I was struck by the number of foreign tourists--German, Russian, Chinese, and Japanese, to name only those I could identify from their voices. Many were young, too. The Japanese were older; they were very serious; and they lingered longest at Enola Gay and at the even more frightening Yokosuka Naval Arsenal Ohka human bomb. I cannot imagine what it would be like to be Japanese and to be faced with those two instruments of death.

At the far end, Udvar-Hazy is currently serving up box lunches from Subway. This has engendered some complaints, but I liked it. No decisions! Eat and go, eight bucks with soda. You're here to see the planes, right?

AEC Super Cub

I moved more quickly in the afternoon. Say an hour to cover the rest of the ground floor--World War I, post-1945, generation aviation--and a final hour on the walkways, which are the only way to look many of the planes in the eye. My favorites among these were a sparkling 1941 J-3 Piper Cub and a red-and-white PA-18 Super Cub, the latter all kitted out to search for uranium. By coincidence or design, the Atomic Energy Commission Cub hangs almost directly over Enola Gay. (These walkways are a bit of a problem for the first-timer. You can't get to the third level without going back down to the ground floor, so you're apt to spend a bit more time on the inclined ramps than you expected.)

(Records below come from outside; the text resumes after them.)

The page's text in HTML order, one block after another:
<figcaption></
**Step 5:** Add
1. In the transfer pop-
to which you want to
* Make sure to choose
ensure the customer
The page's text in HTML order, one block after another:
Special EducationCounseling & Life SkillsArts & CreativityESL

For me, the only downer was the gift shop. I was under strict orders to bring back something for my granddaughters; it was a bitterly cold day, and somehow the management had heated the gift shop to what seemed like body temperature. I nearly had a meltdown there. As for the Imax theater, I have no comment on that. We're here to look at airplanes, right?

Udvar-Hazy is located at Dulles airport, though there's no connection between them. (You could take a cab, then telephone for another to take you back to the airport.) There are hotels a mile or two away, but the walking would be dangerous and unpleasant; make sure you stay at a place that will shuttle you to the museum. Parking is $12 a day, and the parking lot was only one-third full the day I was there--a Saturday, though a cold one. I took the shuttle bus from NASM downtown. That cost only $7 round trip, though it took most of an hour to cover the 28 miles.

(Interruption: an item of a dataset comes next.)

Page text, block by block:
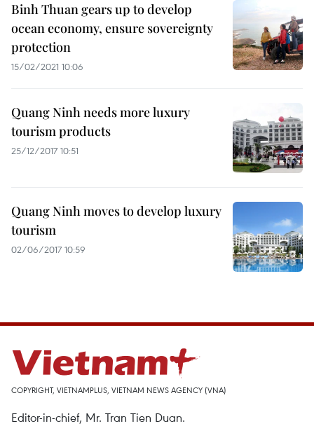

As for the name, well, Stephen Udvar-Hazy was born in Hungary and made a fortune leasing jets to airline companies. He ponied up $65 million to enable the annex to open in time for the 100th anniversary of the Wright brothers' first flight (most of the corporate donors backed out or reduced their pledges after the recession and the terrorist attacks put a hole in their balance sheets). According to NASM's website, the name is pronounced OOD-vahr HAH-zee. However you pronounce it, it's a great success.